* [Input records]:

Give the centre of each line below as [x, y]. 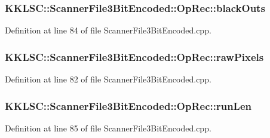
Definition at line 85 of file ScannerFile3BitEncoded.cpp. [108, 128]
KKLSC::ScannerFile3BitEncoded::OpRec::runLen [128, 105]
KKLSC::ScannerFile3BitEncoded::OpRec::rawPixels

* * *

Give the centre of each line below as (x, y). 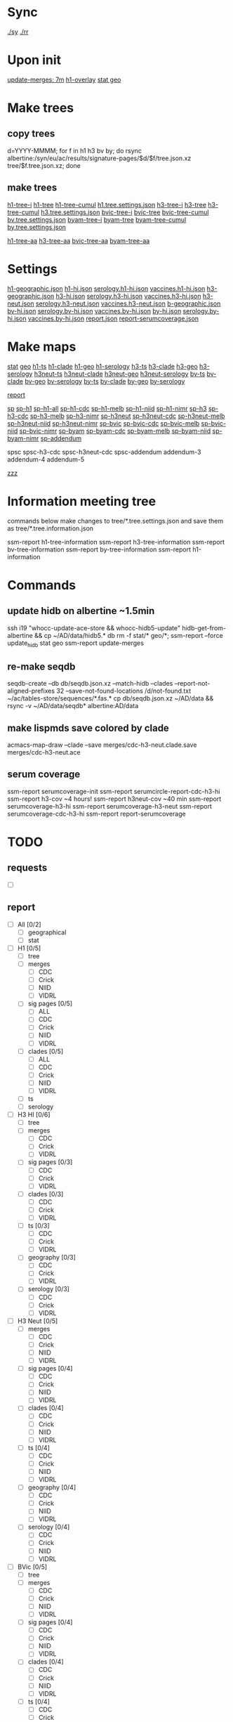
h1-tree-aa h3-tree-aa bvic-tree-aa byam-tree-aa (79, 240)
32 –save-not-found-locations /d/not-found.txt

* [Problem to solve]: Look through the entries above and find each line where the word "OpRec" occurs; copy those lines.

* [Final answer]:
KKLSC::ScannerFile3BitEncoded::OpRec::runLen [128, 105]
KKLSC::ScannerFile3BitEncoded::OpRec::rawPixels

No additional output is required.